HOW TO COMPLETE THIS TASK - Where in the data does the word "minutes" appear? Find those lines and copy them.

Data excerpts:

##########

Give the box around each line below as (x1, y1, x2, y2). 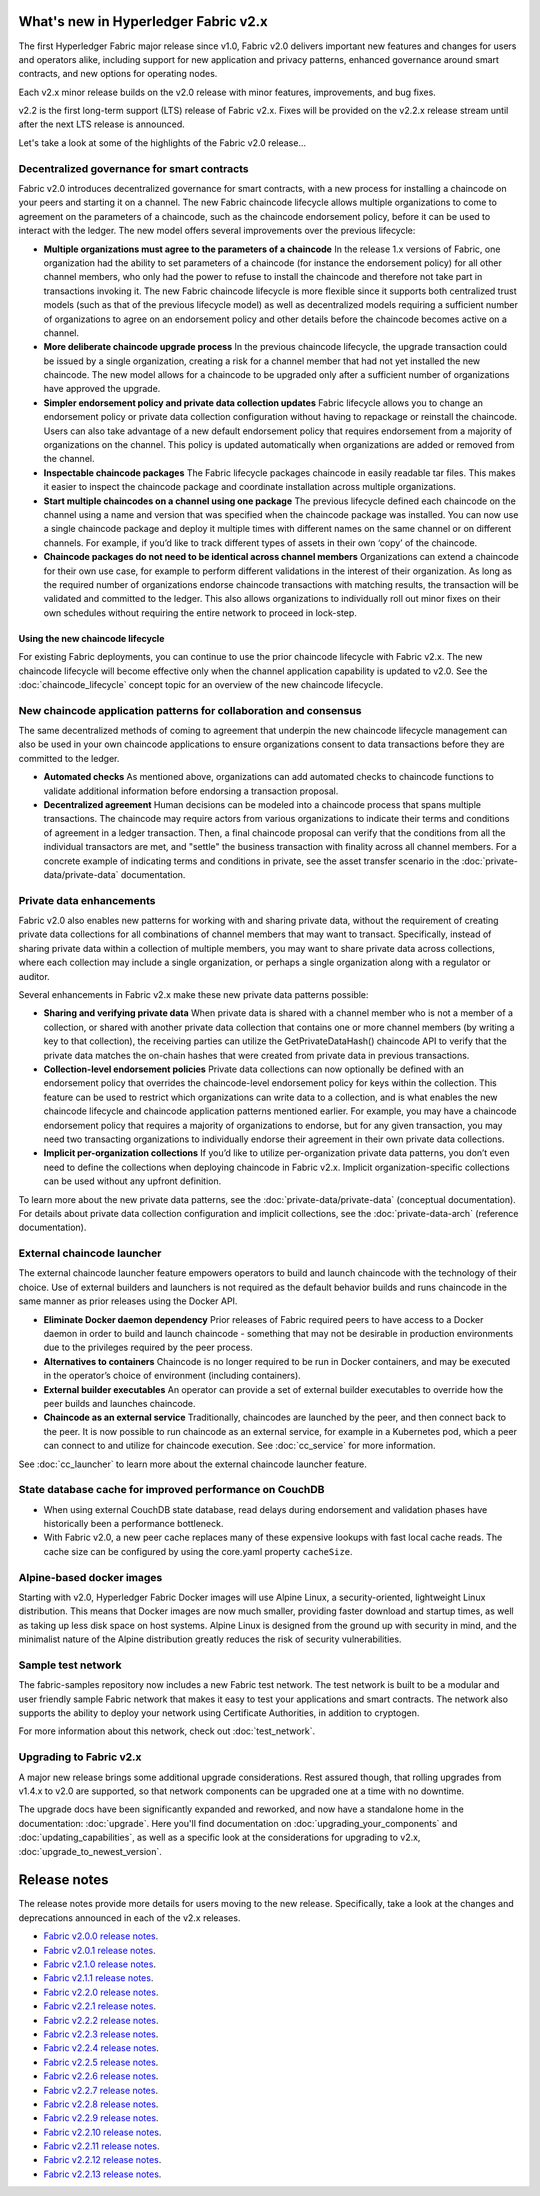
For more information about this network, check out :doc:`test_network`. (18, 1725, 316, 1737)
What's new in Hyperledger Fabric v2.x (18, 13, 269, 30)
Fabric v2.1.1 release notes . (43, 1972, 154, 1984)
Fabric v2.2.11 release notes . (43, 2140, 160, 2152)
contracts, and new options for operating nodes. (18, 68, 218, 80)
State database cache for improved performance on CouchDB (18, 1483, 325, 1497)
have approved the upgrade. (43, 383, 161, 395)
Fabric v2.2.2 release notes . (43, 2014, 159, 2026)
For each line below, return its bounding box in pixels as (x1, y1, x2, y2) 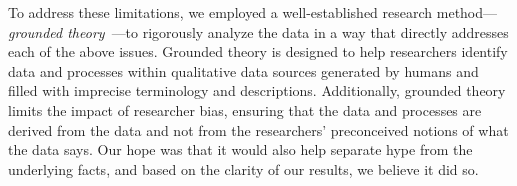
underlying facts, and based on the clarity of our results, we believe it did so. (8, 158, 479, 179)
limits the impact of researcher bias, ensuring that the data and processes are (8, 99, 482, 120)
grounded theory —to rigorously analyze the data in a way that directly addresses (8, 21, 509, 42)
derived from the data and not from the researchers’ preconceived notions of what (8, 119, 509, 140)
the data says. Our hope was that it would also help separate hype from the (8, 139, 473, 160)
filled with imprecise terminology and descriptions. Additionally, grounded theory (8, 80, 506, 101)
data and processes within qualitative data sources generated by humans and (8, 60, 479, 81)
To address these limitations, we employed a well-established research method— (8, 2, 498, 22)
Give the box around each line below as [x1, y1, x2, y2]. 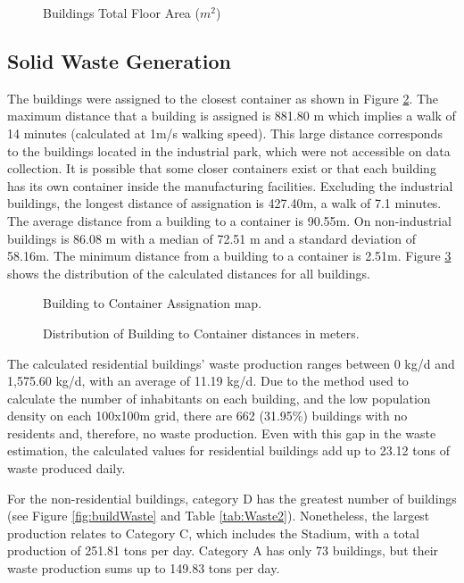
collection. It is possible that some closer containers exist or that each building [7, 159, 436, 178]
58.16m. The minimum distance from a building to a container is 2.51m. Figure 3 [7, 246, 452, 265]
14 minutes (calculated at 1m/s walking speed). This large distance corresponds [7, 123, 443, 142]
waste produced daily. [7, 459, 126, 478]
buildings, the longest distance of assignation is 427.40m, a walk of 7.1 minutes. [7, 194, 442, 212]
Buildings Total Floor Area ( [43, 4, 200, 21]
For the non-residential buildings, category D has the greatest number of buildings [7, 488, 457, 507]
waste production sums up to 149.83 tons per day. [7, 559, 280, 578]
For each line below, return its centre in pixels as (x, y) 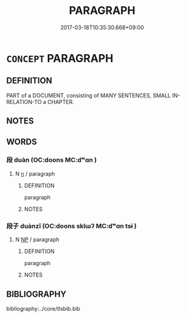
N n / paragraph (35, 173)
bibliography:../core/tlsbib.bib (43, 308)
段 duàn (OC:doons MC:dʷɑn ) (52, 160)
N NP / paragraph (37, 240)
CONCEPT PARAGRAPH (60, 58)
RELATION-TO (24, 102)
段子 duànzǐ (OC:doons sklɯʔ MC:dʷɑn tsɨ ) (71, 226)
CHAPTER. (61, 102)
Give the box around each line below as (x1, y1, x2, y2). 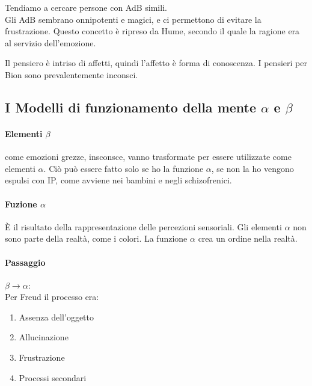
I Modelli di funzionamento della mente (5, 97, 257, 116)
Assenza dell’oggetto (19, 310, 94, 323)
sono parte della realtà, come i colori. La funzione (5, 232, 188, 245)
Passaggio (5, 256, 46, 268)
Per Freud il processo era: (5, 290, 99, 303)
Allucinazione (19, 331, 69, 343)
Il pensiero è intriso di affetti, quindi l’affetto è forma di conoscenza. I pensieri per (5, 57, 307, 69)
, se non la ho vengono (211, 162, 294, 174)
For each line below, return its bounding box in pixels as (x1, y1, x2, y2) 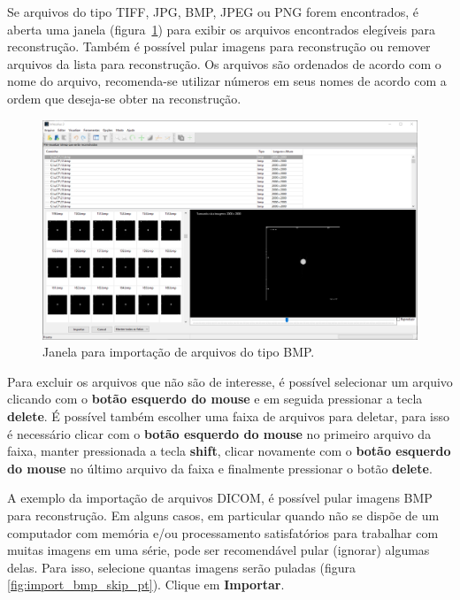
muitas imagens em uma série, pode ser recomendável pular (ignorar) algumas (7, 541, 430, 559)
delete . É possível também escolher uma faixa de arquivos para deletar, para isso (7, 406, 449, 425)
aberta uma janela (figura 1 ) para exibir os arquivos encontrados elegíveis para (7, 19, 435, 38)
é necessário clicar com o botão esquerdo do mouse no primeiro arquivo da (7, 424, 432, 442)
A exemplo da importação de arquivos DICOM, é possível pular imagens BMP (7, 488, 433, 507)
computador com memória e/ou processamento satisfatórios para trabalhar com (7, 523, 439, 542)
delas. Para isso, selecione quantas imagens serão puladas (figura (7, 558, 356, 576)
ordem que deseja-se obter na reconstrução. (7, 88, 241, 107)

##########

FINAL ANSWER -
14 minutes (calculated at 1m/s walking speed). This large distance corresponds [7, 123, 443, 142]
buildings, the longest distance of assignation is 427.40m, a walk of 7.1 minutes. [7, 194, 442, 212]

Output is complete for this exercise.